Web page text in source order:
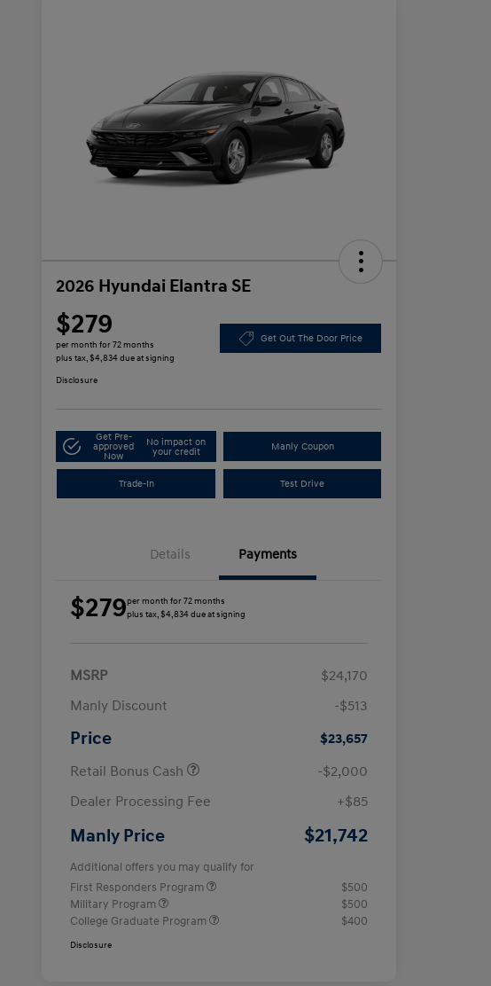
2026 Hyundai Elantra SE
$279
per month for 72 months
plus tax, $4,834 due at signing
Get Out The Door Price
Disclosure
Get Pre-
approved
Now
No impact on
your credit
Manly Coupon
Trade-In Test Drive
Details Payments
$279per month for 72 months
plus tax, $4,834 due at signing
MSRP
$24,170
Manly Discount
-$513
Price
$23,657
Retail Bonus Cash
-$2,000
Dealer Processing Fee
+$85
Manly Price $21,742
Additional offers you may qualify for
First Responders Program
$500
Military Program
$500
College Graduate Program
$400
Disclosure
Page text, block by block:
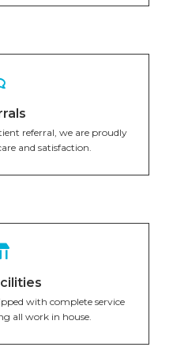
referral, we are proudly
and satisfaction.
with complete service
all work in house.
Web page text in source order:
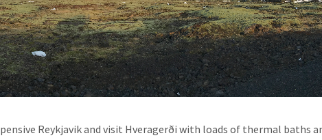
Reykjavik and visit Hveragerði with loads of thermal baths
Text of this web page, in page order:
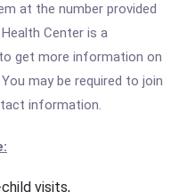
at the number provided
Center is a
get more information on
may be required to join
information.
visits,
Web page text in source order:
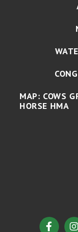
MAP: COWS
HORSE HMA
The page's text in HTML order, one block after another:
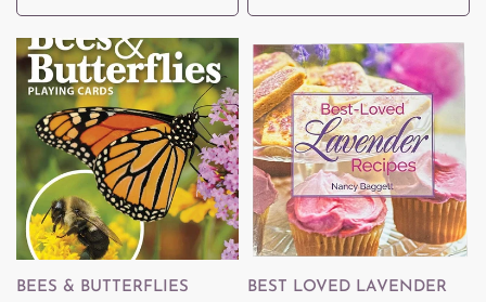
QUICK VIEW
BEES & BUTTERFLIES
QUICK VIEW
BEST LOVED LAVENDER
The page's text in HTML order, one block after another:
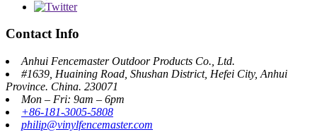
Contact Info
Anhui Fencemaster Outdoor Products Co., Ltd.
#1639, Huaining Road, Shushan District, Hefei City, Anhui
Province. China. 230071
Mon – Fri: 9am – 6pm
+86-181-3005-5808
philip@vinylfencemaster.com
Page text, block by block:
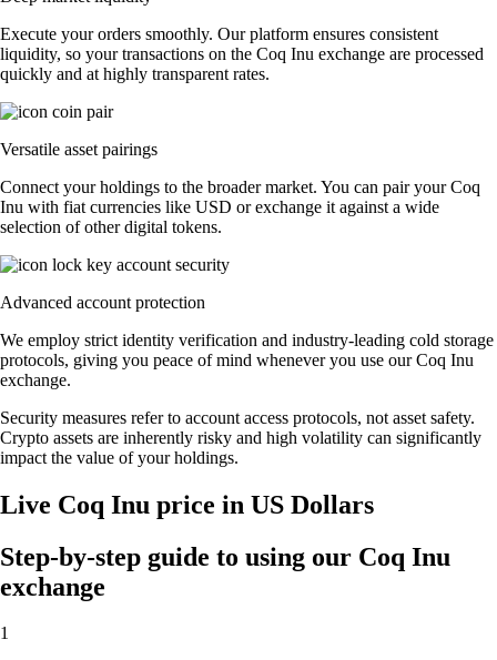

## Work request
Print the whole listing exactly. No pictures belong in the copy.

## Written answer
Web page text in source order:
2026 Hyundai Elantra SE
$279
per month for 72 months
plus tax, $4,834 due at signing
Get Out The Door Price
Disclosure
Get Pre-
approved
Now
No impact on
your credit
Manly Coupon
Trade-In Test Drive
Details Payments
$279per month for 72 months
plus tax, $4,834 due at signing
MSRP
$24,170
Manly Discount
-$513
Price
$23,657
Retail Bonus Cash
-$2,000
Dealer Processing Fee
+$85
Manly Price $21,742
Additional offers you may qualify for
First Responders Program
$500
Military Program
$500
College Graduate Program
$400
Disclosure
Page text, block by block:
referral, we are proudly
and satisfaction.
with complete service
all work in house.
Web page text in source order:
Reykjavik and visit Hveragerði with loads of thermal baths
Text of this web page, in page order:
at the number provided
Center is a
get more information on
may be required to join
information.
visits,
Web page text in source order:
MAP: COWS
HORSE HMA
The page's text in HTML order, one block after another:
QUICK VIEW
BEES & BUTTERFLIES
QUICK VIEW
BEST LOVED LAVENDER
The page's text in HTML order, one block after another:
Contact Info
Anhui Fencemaster Outdoor Products Co., Ltd.
#1639, Huaining Road, Shushan District, Hefei City, Anhui
Province. China. 230071
Mon – Fri: 9am – 6pm
+86-181-3005-5808
philip@vinylfencemaster.com
Page text, block by block:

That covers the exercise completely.